(Data records)
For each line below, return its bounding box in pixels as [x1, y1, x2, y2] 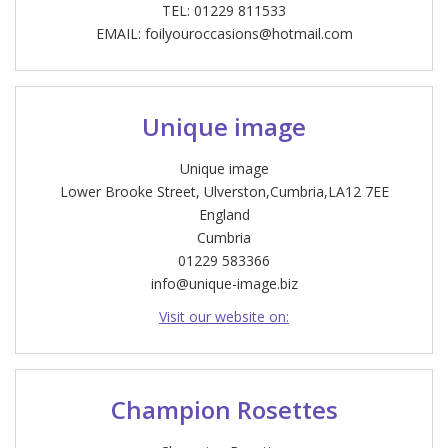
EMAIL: [95, 24, 145, 43]
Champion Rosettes [110, 393, 338, 426]
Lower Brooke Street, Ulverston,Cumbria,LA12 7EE [59, 182, 389, 201]
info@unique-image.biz [150, 274, 298, 293]
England [198, 205, 250, 224]
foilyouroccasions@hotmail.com [144, 24, 353, 43]
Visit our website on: [159, 307, 289, 326]
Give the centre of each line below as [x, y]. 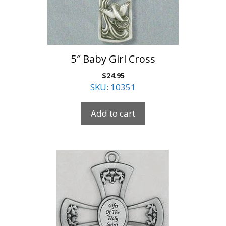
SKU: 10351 [113, 87]
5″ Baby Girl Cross [113, 59]
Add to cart [113, 114]
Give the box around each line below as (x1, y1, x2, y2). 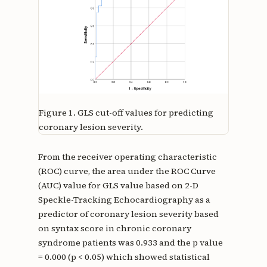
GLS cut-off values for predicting (77, 106, 213, 119)
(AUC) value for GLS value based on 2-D (38, 179, 198, 192)
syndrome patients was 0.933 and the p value (38, 237, 223, 249)
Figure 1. (38, 106, 76, 119)
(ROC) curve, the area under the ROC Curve (38, 165, 216, 178)
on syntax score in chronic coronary (38, 222, 191, 235)
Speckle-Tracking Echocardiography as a (38, 194, 210, 206)
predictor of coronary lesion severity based (38, 208, 219, 221)
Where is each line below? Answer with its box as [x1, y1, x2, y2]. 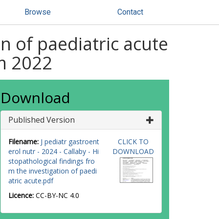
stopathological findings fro [8, 156, 95, 166]
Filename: [8, 137, 39, 146]
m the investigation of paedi [8, 166, 97, 175]
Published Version [8, 114, 75, 125]
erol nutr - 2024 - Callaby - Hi [8, 147, 99, 156]
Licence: [8, 191, 36, 200]
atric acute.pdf [8, 176, 53, 185]
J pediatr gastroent [41, 137, 99, 146]
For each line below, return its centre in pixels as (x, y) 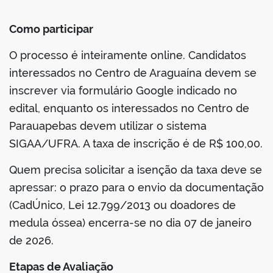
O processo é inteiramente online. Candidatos (128, 55)
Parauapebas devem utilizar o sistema (108, 126)
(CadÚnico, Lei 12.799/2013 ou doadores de (122, 205)
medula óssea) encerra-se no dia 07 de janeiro (130, 223)
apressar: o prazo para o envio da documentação (136, 188)
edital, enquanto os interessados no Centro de (129, 108)
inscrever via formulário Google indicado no (123, 91)
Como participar (51, 29)

▶ [HOW TO COMPLETE THIS TASK]: Set down, exactly as written above, each line from the one with "5″ Baby Girl Cross [113, 59]" through the one with "(AUC) value for", and skip the pictures.

▶ [PROBLEM SOLUTION]:
5″ Baby Girl Cross [113, 59]
Add to cart [113, 114]
Give the box around each line below as (x1, y1, x2, y2). 
GLS cut-off values for predicting (77, 106, 213, 119)
(AUC) value for GLS value based on 2-D (38, 179, 198, 192)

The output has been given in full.